----- Input for this task -----

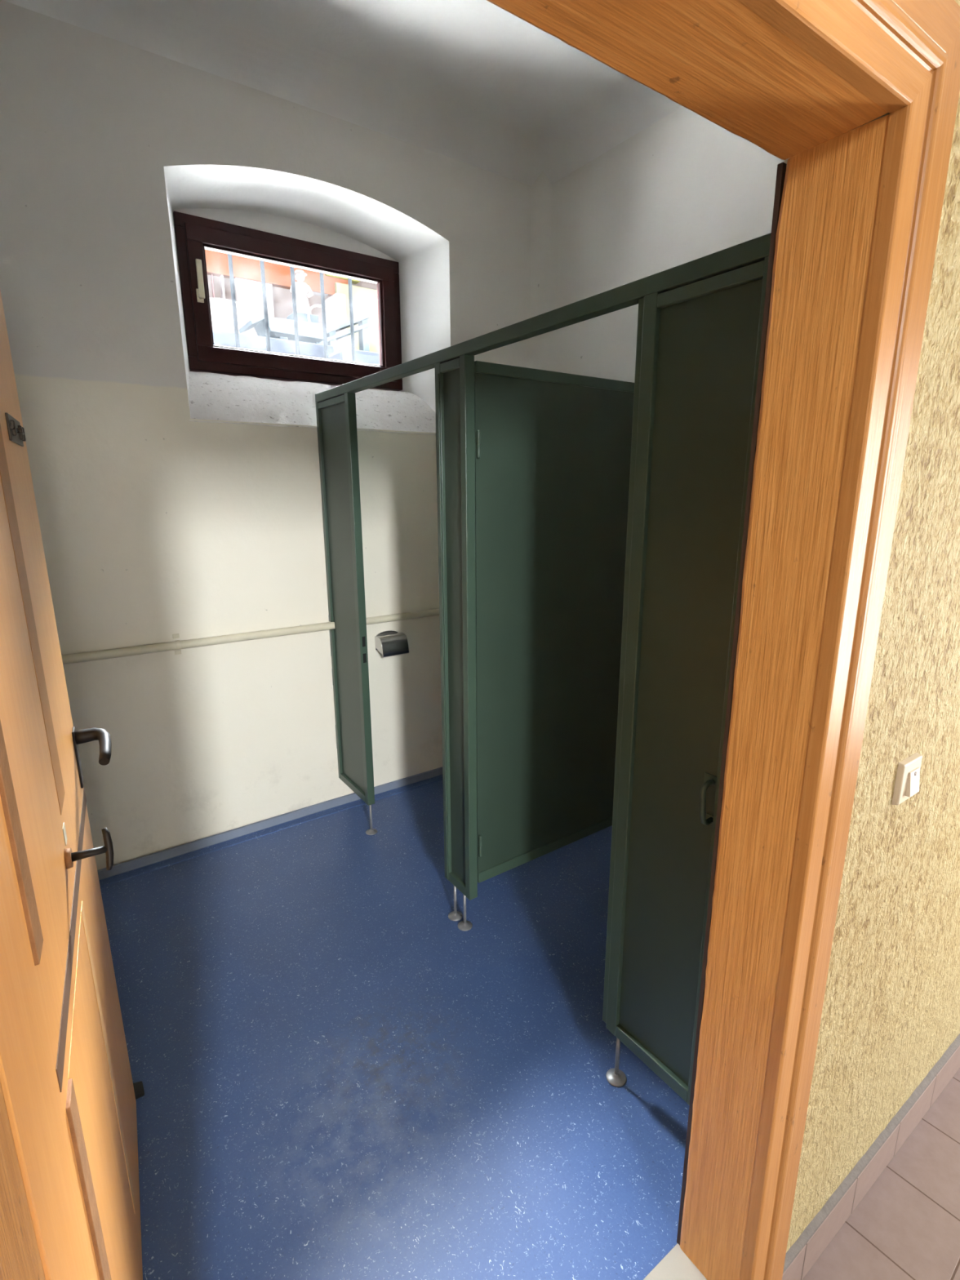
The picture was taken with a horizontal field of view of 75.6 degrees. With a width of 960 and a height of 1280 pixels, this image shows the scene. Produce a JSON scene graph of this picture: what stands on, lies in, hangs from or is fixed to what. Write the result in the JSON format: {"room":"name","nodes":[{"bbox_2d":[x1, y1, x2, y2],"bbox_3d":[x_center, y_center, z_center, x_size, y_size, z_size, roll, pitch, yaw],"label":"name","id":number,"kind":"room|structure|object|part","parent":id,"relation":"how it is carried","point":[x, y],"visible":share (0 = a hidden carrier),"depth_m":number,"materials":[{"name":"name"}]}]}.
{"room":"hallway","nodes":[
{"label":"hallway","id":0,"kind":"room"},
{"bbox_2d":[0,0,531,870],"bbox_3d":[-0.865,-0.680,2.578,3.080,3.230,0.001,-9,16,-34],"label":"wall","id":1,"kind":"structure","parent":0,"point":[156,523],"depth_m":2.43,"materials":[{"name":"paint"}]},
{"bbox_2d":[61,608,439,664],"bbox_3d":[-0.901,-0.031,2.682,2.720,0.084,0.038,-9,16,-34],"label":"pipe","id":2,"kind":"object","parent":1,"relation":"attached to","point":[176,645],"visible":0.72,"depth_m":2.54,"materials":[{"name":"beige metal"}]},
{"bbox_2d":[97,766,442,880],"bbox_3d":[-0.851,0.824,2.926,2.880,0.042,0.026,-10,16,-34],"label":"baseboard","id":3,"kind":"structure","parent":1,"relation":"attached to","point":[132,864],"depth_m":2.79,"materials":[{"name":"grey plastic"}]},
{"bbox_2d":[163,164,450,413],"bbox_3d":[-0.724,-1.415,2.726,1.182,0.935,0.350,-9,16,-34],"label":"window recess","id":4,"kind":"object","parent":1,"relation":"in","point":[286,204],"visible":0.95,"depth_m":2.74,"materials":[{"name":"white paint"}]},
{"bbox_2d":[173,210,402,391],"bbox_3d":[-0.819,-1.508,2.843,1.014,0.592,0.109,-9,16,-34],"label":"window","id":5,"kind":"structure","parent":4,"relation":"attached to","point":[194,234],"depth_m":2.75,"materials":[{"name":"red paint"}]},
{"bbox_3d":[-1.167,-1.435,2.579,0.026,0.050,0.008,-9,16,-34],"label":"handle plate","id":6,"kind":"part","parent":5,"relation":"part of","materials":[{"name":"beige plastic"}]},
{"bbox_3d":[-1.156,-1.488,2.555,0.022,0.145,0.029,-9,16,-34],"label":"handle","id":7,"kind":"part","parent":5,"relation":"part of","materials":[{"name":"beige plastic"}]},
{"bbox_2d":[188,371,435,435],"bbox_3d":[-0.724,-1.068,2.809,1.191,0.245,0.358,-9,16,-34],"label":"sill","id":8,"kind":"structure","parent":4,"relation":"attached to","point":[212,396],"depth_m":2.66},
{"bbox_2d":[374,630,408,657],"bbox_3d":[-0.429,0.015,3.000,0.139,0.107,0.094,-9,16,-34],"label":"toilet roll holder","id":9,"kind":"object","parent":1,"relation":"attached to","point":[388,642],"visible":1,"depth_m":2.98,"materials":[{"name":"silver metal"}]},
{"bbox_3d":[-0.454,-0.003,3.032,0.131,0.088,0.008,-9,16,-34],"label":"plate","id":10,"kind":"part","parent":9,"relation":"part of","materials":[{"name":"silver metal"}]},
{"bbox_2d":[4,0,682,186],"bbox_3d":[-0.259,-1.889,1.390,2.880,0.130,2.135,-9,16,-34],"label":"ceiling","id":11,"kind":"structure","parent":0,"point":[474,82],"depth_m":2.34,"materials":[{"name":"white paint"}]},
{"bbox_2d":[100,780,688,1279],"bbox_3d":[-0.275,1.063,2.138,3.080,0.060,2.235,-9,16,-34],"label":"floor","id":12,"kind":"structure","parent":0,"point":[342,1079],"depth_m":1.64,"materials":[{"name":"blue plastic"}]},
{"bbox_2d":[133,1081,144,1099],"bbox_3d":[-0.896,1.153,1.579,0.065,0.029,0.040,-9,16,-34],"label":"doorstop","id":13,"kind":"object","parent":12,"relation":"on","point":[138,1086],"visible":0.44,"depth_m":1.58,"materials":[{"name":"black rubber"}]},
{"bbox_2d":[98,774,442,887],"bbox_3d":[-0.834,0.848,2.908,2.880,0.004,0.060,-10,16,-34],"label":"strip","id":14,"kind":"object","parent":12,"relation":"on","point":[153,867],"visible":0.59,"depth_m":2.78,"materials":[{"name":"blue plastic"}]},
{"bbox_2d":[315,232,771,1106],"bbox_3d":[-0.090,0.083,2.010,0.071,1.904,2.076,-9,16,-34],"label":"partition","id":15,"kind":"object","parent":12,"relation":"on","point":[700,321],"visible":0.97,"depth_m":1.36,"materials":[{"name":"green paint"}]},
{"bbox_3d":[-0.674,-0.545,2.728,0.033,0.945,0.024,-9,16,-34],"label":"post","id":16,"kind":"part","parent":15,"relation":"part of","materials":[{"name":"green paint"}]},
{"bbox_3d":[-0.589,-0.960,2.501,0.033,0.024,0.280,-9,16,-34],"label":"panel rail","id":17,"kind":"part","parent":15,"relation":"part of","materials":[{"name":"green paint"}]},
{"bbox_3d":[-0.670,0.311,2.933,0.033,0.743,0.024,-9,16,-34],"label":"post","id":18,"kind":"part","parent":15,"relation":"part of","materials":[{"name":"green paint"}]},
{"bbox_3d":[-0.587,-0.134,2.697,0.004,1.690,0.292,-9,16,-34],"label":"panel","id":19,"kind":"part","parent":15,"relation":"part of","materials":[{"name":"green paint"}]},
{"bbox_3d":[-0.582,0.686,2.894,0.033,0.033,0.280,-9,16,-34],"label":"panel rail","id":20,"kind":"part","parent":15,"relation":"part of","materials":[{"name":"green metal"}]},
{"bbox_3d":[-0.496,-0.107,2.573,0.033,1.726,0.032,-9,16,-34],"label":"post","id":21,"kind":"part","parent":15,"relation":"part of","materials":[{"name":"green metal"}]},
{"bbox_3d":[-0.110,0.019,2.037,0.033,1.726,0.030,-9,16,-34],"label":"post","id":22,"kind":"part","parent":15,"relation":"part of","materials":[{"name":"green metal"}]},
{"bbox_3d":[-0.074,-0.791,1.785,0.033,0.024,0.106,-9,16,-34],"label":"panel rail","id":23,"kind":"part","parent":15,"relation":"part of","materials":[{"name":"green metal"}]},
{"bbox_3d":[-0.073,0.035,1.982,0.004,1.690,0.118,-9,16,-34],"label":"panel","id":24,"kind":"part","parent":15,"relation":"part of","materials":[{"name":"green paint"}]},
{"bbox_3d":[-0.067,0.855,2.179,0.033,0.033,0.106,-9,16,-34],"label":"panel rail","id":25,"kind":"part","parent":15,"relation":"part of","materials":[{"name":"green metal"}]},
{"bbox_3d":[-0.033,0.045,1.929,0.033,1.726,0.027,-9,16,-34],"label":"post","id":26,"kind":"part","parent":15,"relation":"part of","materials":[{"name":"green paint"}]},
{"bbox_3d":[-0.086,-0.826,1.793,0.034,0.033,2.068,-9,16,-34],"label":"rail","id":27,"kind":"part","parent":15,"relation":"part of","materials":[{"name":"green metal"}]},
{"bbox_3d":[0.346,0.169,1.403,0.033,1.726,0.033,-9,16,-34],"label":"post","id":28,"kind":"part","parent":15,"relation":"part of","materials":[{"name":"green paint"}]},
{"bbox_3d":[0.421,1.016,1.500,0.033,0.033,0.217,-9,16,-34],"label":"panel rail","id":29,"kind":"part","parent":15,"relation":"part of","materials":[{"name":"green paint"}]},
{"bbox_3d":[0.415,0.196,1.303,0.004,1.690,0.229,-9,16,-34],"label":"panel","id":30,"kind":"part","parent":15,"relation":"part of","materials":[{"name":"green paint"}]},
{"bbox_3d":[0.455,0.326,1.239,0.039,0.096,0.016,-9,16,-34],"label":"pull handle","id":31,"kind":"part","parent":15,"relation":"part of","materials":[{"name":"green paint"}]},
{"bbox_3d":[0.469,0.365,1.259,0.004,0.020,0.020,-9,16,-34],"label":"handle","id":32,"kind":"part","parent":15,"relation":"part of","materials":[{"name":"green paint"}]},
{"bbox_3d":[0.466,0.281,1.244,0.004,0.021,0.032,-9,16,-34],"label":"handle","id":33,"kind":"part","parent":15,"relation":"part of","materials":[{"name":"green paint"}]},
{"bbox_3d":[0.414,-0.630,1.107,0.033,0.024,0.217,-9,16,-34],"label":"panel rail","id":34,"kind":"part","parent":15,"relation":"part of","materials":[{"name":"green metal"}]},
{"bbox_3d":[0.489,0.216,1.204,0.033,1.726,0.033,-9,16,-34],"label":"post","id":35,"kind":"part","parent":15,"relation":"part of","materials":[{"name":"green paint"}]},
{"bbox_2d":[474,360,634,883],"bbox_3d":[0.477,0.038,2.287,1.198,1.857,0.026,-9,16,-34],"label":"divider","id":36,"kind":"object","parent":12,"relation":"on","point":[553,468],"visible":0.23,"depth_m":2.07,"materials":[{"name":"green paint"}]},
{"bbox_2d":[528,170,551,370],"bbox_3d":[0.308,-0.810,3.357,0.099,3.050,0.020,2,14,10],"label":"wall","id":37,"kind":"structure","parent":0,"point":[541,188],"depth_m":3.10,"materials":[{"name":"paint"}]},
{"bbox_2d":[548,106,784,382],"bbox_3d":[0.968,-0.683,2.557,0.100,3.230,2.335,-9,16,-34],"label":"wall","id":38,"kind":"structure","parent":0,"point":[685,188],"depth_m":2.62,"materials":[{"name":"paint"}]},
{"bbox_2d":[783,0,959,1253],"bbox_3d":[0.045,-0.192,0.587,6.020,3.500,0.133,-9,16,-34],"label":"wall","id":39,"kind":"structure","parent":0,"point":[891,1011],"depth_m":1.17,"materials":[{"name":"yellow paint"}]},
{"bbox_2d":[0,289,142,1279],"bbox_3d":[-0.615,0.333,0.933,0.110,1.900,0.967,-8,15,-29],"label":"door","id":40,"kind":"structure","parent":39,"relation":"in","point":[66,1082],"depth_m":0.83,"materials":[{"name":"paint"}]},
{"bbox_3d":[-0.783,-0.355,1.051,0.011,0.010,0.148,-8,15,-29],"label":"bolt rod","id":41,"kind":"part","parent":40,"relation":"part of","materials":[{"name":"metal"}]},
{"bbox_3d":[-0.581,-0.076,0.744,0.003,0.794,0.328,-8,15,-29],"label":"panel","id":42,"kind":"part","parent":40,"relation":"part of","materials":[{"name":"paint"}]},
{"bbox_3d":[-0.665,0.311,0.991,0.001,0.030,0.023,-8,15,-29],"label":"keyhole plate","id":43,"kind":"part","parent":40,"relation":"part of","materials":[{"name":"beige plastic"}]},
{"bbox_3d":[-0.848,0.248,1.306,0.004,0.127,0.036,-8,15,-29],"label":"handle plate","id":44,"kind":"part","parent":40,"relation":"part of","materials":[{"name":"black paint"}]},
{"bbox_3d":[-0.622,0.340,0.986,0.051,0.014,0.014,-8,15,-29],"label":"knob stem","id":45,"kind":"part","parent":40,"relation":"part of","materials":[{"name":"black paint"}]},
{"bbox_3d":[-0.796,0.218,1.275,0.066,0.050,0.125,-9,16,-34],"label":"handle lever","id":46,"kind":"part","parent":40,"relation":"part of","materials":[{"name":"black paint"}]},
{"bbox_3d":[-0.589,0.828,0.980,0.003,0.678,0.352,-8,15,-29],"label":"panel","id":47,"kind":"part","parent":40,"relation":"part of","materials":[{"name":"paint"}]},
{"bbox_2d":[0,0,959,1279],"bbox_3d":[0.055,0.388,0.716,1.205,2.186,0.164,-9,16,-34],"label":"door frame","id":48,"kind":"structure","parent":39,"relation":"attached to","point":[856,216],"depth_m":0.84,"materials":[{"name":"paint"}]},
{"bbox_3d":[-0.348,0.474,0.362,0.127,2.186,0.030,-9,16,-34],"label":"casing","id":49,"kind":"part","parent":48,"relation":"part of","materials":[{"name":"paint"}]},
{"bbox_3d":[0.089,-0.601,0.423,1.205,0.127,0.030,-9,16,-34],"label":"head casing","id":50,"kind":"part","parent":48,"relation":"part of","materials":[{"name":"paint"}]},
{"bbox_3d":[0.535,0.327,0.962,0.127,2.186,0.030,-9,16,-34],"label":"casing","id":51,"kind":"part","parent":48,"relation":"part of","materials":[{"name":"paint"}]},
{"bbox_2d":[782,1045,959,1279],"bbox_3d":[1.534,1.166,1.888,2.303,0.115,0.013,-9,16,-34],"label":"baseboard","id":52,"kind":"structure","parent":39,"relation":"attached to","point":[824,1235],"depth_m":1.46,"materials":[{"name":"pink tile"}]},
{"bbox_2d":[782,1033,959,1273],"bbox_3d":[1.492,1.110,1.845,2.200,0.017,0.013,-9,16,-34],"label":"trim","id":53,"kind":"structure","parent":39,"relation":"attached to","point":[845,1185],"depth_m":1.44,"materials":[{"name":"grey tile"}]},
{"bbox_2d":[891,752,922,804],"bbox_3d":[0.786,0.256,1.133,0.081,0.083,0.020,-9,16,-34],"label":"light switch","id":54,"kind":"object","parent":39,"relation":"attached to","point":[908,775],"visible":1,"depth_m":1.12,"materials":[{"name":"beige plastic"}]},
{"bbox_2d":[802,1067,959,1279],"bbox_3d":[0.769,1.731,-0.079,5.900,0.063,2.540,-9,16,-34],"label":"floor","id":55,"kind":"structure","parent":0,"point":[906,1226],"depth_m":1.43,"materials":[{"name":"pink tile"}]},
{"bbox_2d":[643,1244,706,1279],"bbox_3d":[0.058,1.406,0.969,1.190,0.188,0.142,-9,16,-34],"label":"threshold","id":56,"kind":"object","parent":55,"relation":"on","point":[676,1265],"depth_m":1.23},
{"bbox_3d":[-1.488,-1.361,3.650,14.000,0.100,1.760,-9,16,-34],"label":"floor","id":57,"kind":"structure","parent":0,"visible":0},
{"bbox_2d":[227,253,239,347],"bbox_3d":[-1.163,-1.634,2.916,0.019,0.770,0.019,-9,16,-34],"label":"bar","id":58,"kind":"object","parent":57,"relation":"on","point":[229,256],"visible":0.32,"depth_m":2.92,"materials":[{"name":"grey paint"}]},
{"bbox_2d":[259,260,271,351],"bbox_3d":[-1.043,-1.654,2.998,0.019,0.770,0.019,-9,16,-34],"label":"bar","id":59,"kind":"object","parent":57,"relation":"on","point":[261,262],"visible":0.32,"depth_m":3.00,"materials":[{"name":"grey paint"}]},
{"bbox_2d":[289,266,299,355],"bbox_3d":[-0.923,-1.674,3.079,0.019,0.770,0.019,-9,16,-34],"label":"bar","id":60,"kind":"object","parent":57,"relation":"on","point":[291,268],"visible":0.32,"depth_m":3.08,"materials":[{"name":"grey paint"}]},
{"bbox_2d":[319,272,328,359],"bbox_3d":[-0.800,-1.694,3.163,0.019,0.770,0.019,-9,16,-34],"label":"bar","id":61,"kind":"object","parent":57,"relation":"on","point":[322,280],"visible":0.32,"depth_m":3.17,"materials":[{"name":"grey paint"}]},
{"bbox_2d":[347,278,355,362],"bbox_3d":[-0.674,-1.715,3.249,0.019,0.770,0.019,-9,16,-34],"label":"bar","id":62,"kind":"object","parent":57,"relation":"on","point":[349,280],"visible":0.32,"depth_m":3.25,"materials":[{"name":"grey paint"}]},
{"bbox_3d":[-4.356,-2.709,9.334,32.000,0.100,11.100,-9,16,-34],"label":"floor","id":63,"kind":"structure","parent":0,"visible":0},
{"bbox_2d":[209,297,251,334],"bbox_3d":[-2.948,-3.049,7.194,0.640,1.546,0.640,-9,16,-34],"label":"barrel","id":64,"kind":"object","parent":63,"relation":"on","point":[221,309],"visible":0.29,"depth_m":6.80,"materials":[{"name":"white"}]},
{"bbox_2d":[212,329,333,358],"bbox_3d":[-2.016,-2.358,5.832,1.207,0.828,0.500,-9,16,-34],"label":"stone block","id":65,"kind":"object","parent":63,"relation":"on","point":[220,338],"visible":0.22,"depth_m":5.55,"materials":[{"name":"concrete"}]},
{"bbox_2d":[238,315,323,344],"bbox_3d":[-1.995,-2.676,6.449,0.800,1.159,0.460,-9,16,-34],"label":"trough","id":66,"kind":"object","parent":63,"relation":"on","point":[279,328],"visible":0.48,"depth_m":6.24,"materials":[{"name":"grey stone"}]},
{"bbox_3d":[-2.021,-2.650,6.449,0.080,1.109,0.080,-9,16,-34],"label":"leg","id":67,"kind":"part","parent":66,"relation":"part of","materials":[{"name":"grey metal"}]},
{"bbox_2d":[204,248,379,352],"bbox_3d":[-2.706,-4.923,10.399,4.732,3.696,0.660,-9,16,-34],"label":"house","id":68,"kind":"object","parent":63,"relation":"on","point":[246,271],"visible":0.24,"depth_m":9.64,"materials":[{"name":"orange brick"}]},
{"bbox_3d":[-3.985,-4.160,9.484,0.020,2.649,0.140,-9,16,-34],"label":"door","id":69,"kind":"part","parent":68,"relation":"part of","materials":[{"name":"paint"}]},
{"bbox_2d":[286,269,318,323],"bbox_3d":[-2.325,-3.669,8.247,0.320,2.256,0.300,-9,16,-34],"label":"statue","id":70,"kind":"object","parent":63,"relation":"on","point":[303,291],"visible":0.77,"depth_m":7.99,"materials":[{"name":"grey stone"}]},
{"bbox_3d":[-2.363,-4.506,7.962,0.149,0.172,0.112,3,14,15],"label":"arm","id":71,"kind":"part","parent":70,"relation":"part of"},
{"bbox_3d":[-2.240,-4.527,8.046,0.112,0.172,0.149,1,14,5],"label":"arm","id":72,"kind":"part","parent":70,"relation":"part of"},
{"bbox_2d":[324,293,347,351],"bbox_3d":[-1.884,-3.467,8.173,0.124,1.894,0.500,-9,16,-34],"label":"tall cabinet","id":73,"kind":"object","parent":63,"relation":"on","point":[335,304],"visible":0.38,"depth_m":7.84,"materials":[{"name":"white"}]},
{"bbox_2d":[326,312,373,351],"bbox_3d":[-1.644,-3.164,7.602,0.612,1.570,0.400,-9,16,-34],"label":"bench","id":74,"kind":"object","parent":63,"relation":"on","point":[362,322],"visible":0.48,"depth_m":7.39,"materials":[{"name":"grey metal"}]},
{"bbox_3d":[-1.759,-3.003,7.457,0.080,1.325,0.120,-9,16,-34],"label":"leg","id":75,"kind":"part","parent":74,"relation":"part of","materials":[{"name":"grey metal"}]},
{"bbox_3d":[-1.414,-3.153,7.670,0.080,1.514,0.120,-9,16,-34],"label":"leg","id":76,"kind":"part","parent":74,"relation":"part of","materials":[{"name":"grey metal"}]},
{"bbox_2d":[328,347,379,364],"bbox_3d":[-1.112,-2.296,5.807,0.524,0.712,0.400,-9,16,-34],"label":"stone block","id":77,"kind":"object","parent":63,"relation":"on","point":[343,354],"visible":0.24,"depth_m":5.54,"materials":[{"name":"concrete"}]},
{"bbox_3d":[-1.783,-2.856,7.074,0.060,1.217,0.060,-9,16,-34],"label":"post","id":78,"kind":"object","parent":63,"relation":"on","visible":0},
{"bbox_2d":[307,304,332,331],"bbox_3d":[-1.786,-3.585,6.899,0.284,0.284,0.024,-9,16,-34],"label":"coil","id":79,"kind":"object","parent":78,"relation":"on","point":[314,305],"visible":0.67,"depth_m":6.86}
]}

-----

Description of the task :: Among the lines above, find those holding "hallway" and copy each one.

Solution for this exercise ::
{"room":"hallway","nodes":[
{"label":"hallway","id":0,"kind":"room"},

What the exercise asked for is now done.